Digest authentication?

[ZanderBrown]

'basic' is already implemented, would be useful to have 'digest' as well

[IslandUsurper]

This would be difficult for reqwest to do, since it involves making two requests to the server. You need to do a HEAD request to get a "nonce" and "opaque" value from the server, use the nonce in the digest, and pass the "opaque" value back with the real request as well. I doubt as a library that reqwest should make "extra" requests for you. Also, you need to depend on md5 most likely (as that's the default digest algorithm).

[0xmad]

I found this crate https://crates.io/crates/digest-headers, but it's not supported long time. Maybe it will be useful for implementing this feature or for workaround.
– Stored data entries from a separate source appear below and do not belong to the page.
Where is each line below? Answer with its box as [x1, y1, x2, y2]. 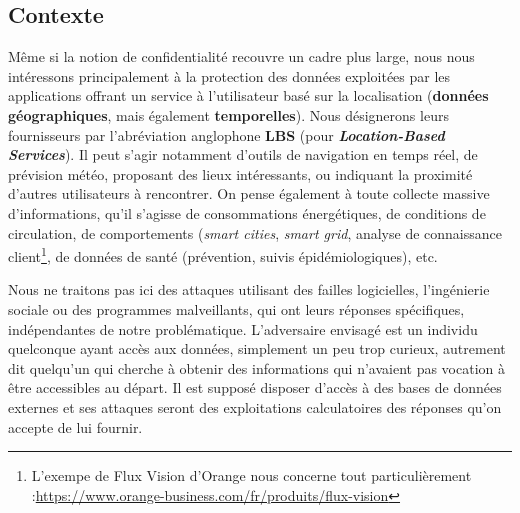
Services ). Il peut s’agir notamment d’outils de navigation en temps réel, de [8, 144, 478, 165]
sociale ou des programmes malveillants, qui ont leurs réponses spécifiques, [8, 298, 465, 319]
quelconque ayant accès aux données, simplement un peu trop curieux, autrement [8, 338, 506, 359]
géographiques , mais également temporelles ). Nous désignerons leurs [8, 104, 449, 125]
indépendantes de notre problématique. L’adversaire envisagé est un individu [8, 318, 478, 339]
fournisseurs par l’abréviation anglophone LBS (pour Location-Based [8, 124, 445, 145]
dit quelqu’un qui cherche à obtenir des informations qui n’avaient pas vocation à [8, 357, 505, 378]
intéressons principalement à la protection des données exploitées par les [8, 65, 451, 86]
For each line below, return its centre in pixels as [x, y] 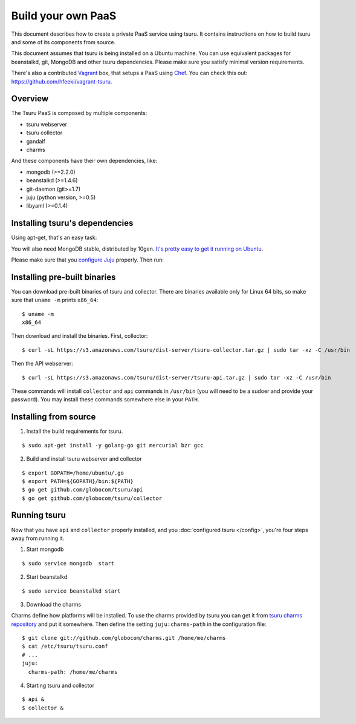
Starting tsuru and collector [60, 686]
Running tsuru [39, 515]
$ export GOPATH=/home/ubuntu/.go [73, 473]
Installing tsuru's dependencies [72, 223]
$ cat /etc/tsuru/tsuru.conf [65, 647]
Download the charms [54, 604]
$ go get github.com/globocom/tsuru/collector [92, 498]
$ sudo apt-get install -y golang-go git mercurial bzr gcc [113, 445]
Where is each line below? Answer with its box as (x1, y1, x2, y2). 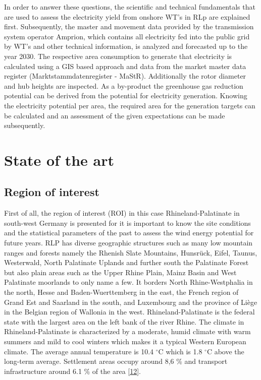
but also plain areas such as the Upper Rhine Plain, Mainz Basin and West (4, 267, 237, 277)
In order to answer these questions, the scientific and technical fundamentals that (4, 2, 255, 12)
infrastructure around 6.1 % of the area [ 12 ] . (4, 365, 141, 376)
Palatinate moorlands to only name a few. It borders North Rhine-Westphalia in (4, 277, 253, 287)
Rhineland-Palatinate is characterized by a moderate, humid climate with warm (4, 326, 251, 337)
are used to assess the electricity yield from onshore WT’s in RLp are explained (4, 11, 250, 22)
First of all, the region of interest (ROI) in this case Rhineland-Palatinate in (4, 208, 240, 218)
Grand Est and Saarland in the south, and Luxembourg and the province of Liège (4, 296, 257, 307)
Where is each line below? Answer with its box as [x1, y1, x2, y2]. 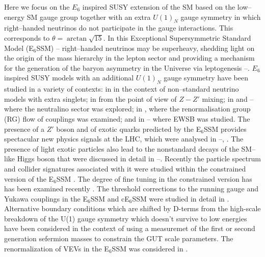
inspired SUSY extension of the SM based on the [82, 2, 235, 12]
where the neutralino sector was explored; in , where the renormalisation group [4, 103, 251, 114]
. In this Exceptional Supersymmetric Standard [103, 32, 251, 43]
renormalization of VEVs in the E [4, 243, 109, 253]
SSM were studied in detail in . [132, 193, 229, 204]
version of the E [4, 173, 54, 184]
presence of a [4, 123, 45, 134]
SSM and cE [90, 193, 129, 204]

So It would be great if it were implemented for reqwest.

[valmirjunior0088]

Any updates on this?

[dave-andersen]

I third the request for this, but for others, the way I'm implementing it now is using:

https://docs.rs/digest_auth/0.2.3/digest_auth/

Code snippet:

use digest_auth::AuthContext;
...
    // Step 1:  Get the auth header
   // client in this case is a reqwest::blocking client;  add .awaits as needed
    let res = client.get(url).send()?;
    let headers = res.headers();
    let wwwauth = headers["www-authenticate"].to_str()?;

    // Step 2:  Given the auth header, sign the digest for the real req.
    let parsed_uri = url.parse::<http::Uri>()?;
    let context = AuthContext::new(USERNAME_GOES_HERE, PASSWORD_GOES_HERE, parsed_uri.path());
    let mut prompt = digest_auth::parse(wwwauth)?;
    let answer = prompt.respond(&context)?.to_header_string();
    client.get(url).header("Authorization", answer).send()?

I'm probably holding it wrong in several places but this works.

[maoertel]

I wrote diqwest for that: https://github.com/maoertel/diqwest.

It abstracts everything away and you can use it with async and blocking reqwest.